[The problem] From the listing below, restate word for word the lines from the line containing "Zona Calacoto" down through the line containing "route’s clues as you go.". Exclude pictures.

::: Data for the task :::

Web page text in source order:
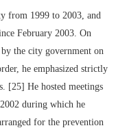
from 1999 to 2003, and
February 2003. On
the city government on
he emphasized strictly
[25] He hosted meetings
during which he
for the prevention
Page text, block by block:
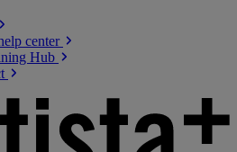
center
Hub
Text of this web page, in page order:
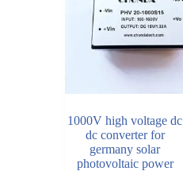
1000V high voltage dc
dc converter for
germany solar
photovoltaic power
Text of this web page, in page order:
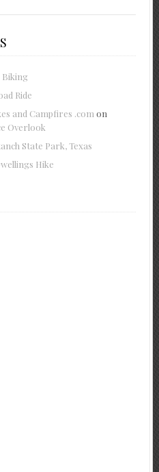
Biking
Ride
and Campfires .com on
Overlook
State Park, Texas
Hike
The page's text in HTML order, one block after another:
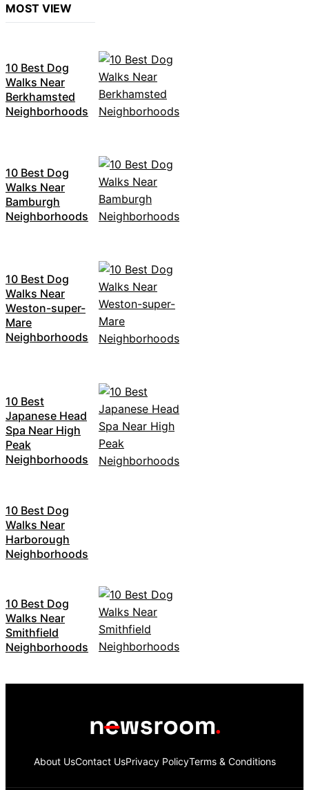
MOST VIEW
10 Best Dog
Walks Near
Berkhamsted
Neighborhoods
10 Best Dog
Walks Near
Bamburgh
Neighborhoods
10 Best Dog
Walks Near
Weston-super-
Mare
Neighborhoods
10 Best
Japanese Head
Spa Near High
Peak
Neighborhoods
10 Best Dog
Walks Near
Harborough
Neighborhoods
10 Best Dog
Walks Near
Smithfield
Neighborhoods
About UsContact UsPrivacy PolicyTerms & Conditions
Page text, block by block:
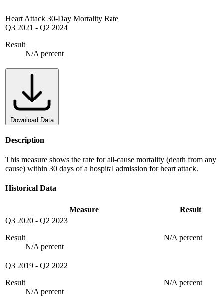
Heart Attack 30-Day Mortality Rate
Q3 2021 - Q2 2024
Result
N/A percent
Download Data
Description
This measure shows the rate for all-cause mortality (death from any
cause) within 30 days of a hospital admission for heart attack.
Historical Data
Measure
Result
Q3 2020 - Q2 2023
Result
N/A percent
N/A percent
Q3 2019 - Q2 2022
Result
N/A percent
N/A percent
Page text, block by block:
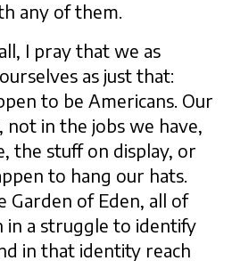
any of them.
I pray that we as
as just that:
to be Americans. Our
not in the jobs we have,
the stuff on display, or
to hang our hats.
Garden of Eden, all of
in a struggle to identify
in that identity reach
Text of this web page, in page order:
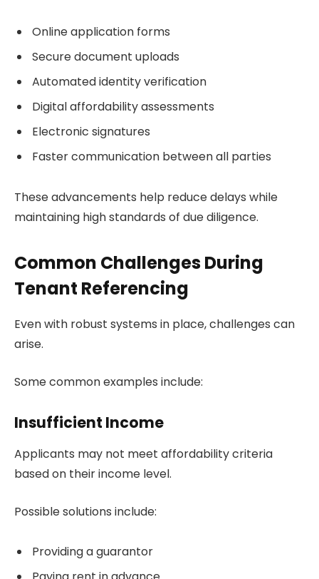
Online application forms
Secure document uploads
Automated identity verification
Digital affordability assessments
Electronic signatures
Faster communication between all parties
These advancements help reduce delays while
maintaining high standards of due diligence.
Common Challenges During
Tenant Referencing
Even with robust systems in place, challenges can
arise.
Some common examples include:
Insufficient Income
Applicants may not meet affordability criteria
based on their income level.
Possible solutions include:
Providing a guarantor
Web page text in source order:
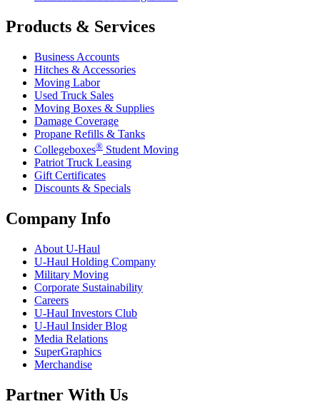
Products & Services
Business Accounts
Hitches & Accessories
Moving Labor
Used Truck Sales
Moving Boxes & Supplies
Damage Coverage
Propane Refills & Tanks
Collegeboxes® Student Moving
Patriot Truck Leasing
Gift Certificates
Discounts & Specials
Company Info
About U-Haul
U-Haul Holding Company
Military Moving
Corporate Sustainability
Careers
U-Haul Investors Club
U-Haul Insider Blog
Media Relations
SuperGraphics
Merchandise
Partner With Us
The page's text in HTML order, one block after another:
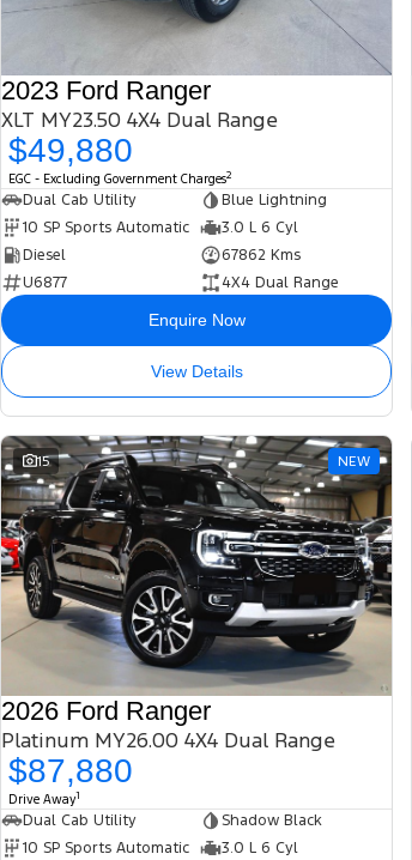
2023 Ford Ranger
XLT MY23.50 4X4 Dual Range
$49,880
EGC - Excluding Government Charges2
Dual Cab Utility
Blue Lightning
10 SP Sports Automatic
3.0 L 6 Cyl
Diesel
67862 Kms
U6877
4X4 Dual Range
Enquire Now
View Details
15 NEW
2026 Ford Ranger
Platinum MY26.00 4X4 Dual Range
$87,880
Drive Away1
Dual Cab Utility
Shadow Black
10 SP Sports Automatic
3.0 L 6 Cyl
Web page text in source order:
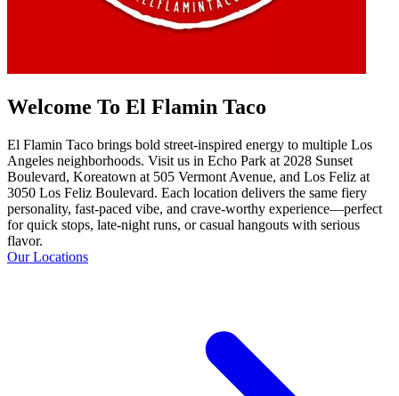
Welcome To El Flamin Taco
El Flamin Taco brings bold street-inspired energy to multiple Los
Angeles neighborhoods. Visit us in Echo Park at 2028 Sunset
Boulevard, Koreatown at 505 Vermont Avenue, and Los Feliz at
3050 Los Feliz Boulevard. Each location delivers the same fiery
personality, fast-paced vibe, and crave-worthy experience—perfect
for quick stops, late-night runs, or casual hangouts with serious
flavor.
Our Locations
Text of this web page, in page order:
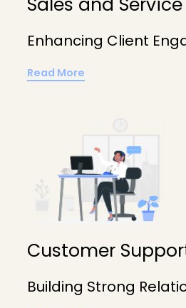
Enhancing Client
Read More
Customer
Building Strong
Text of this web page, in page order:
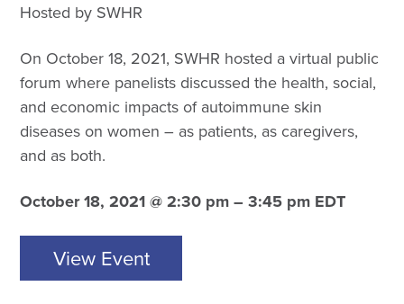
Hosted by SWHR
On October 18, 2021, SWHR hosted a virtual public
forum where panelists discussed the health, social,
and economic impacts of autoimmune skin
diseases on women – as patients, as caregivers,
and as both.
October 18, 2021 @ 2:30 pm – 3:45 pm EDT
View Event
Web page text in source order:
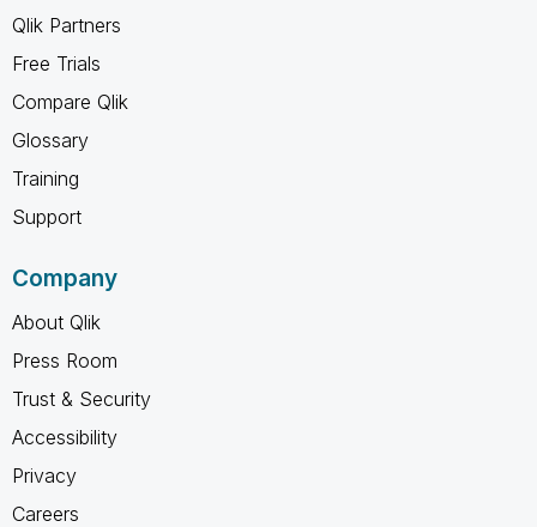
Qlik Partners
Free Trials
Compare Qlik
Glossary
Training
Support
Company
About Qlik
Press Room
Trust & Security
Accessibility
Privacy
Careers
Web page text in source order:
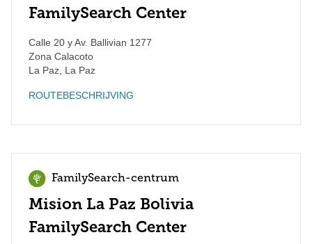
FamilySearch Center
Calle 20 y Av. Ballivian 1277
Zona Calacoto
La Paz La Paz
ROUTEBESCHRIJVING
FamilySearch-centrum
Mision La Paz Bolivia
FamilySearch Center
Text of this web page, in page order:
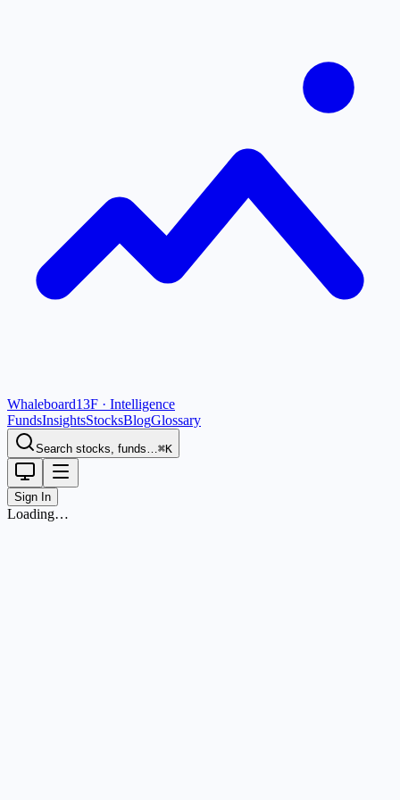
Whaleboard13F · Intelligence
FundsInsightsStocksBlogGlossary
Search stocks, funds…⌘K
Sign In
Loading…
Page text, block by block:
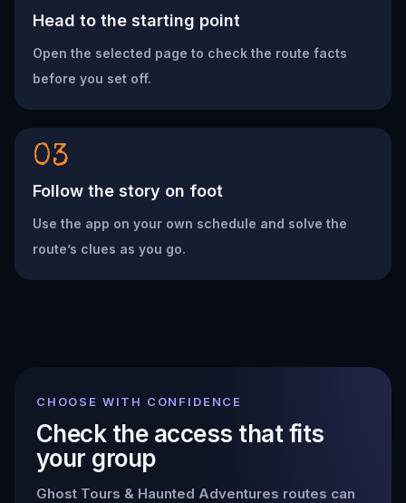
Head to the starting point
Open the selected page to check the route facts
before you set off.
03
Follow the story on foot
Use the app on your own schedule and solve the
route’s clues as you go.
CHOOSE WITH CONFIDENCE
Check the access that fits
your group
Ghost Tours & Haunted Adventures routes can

:::

[Exercise output]
Zona Calacoto
La Paz La Paz
ROUTEBESCHRIJVING
FamilySearch-centrum
Mision La Paz Bolivia
FamilySearch Center
Text of this web page, in page order:
Whaleboard13F · Intelligence
FundsInsightsStocksBlogGlossary
Search stocks, funds…⌘K
Sign In
Loading…
Page text, block by block:
Head to the starting point
Open the selected page to check the route facts
before you set off.
03
Follow the story on foot
Use the app on your own schedule and solve the
route’s clues as you go.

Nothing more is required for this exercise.